[[ Data provided, beginning ]]
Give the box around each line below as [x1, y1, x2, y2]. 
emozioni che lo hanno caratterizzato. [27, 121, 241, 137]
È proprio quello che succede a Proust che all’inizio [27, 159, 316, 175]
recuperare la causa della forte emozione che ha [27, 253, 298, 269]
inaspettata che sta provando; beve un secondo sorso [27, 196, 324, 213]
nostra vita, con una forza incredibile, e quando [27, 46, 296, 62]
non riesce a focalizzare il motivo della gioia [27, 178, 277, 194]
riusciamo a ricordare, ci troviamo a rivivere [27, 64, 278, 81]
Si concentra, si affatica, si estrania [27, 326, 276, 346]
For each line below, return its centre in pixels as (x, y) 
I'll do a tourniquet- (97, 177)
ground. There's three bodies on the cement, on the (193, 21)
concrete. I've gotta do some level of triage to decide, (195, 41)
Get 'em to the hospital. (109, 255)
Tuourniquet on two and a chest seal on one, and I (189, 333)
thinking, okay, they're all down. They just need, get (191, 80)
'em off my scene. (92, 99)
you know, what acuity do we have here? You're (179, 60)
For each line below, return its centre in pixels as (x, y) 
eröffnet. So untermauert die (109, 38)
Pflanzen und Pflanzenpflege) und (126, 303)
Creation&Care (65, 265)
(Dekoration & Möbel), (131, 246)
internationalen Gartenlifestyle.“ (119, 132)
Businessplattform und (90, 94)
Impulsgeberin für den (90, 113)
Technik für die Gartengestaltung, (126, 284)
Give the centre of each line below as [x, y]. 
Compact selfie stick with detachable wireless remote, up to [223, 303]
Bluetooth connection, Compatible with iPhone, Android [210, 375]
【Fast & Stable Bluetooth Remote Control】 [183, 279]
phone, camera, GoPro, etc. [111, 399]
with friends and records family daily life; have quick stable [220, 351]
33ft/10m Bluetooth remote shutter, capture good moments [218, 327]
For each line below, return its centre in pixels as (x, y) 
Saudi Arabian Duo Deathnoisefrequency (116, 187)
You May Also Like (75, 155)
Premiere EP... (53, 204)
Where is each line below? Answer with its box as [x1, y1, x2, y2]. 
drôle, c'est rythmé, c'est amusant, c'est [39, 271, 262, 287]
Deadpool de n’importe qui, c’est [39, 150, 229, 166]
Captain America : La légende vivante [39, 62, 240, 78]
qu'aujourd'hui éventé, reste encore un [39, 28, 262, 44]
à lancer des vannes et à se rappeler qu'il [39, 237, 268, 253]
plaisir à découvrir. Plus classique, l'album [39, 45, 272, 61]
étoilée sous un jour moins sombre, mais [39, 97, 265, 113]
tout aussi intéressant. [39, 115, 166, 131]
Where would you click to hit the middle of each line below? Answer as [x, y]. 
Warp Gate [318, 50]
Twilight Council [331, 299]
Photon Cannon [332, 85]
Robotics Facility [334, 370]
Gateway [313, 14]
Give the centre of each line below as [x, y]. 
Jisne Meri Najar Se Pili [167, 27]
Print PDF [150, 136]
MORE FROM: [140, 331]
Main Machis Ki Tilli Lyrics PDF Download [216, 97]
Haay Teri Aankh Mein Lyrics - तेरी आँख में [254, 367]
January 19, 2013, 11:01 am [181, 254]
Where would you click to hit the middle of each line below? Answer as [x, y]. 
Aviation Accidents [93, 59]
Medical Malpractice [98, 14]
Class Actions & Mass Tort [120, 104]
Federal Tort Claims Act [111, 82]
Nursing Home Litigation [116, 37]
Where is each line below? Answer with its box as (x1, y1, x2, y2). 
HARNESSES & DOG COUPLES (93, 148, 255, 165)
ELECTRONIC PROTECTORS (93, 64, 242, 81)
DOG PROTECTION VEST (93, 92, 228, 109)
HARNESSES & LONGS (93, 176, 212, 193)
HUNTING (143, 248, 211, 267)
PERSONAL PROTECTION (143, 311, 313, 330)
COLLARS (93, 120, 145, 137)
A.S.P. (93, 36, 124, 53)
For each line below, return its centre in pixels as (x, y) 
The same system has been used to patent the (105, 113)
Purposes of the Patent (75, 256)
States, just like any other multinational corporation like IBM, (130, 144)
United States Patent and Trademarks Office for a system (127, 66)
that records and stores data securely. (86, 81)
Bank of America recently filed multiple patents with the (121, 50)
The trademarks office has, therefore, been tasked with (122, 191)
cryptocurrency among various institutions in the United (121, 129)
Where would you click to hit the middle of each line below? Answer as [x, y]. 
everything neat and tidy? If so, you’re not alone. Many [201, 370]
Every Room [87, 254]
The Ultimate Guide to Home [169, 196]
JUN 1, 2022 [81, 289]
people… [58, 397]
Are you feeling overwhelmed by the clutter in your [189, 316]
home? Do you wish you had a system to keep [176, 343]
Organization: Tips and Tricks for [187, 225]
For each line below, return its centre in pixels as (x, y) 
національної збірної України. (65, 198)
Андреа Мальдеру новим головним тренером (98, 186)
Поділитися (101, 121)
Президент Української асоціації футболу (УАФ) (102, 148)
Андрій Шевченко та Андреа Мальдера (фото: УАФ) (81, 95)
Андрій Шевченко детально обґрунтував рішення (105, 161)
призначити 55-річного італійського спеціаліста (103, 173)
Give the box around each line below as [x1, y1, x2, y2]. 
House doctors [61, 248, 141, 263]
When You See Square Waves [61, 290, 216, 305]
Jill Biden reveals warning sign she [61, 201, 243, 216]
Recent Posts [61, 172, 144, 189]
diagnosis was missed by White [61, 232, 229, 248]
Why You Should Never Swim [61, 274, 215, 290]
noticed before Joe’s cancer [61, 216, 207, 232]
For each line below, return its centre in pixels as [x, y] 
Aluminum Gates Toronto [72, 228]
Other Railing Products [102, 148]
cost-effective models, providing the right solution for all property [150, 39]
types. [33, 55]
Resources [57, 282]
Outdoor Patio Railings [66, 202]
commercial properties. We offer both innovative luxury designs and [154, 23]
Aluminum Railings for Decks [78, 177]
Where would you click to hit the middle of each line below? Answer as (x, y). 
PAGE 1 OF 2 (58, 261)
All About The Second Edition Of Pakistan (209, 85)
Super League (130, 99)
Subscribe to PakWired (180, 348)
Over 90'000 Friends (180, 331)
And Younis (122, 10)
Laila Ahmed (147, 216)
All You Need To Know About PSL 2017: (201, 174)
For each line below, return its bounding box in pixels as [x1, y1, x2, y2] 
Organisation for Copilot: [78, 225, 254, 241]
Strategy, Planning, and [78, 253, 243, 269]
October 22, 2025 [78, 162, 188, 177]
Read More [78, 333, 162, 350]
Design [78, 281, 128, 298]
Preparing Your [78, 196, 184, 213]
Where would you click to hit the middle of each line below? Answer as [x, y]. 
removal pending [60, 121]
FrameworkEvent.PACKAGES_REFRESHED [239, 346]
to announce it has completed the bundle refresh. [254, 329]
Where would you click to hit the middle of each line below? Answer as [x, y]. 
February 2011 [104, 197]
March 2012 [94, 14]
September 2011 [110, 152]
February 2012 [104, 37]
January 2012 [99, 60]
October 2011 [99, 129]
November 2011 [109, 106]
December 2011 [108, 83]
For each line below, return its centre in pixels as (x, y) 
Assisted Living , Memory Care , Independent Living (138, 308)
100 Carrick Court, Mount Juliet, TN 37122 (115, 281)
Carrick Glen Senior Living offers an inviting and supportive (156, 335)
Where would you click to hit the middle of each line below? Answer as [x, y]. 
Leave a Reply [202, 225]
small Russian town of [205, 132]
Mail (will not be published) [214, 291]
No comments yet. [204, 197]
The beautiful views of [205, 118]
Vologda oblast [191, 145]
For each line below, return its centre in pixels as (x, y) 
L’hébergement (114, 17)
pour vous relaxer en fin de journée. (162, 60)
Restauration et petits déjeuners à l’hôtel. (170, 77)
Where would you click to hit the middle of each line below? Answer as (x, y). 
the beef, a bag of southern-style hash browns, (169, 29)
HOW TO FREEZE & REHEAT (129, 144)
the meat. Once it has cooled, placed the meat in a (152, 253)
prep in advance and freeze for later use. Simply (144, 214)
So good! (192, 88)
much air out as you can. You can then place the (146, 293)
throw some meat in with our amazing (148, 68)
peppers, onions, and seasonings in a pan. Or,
[[ Data provided, end ]]
● **Required action**
Write out exactly the lines above from the line with "Aviation Accidents [93, 59]" through the line with "that records and", both of them included, and leave out all other lines.

● **Response to this task**
Aviation Accidents [93, 59]
Medical Malpractice [98, 14]
Class Actions & Mass Tort [120, 104]
Federal Tort Claims Act [111, 82]
Nursing Home Litigation [116, 37]
Where is each line below? Answer with its box as (x1, y1, x2, y2). 
HARNESSES & DOG COUPLES (93, 148, 255, 165)
ELECTRONIC PROTECTORS (93, 64, 242, 81)
DOG PROTECTION VEST (93, 92, 228, 109)
HARNESSES & LONGS (93, 176, 212, 193)
HUNTING (143, 248, 211, 267)
PERSONAL PROTECTION (143, 311, 313, 330)
COLLARS (93, 120, 145, 137)
A.S.P. (93, 36, 124, 53)
For each line below, return its centre in pixels as (x, y) 
The same system has been used to patent the (105, 113)
Purposes of the Patent (75, 256)
States, just like any other multinational corporation like IBM, (130, 144)
United States Patent and Trademarks Office for a system (127, 66)
that records and stores data securely. (86, 81)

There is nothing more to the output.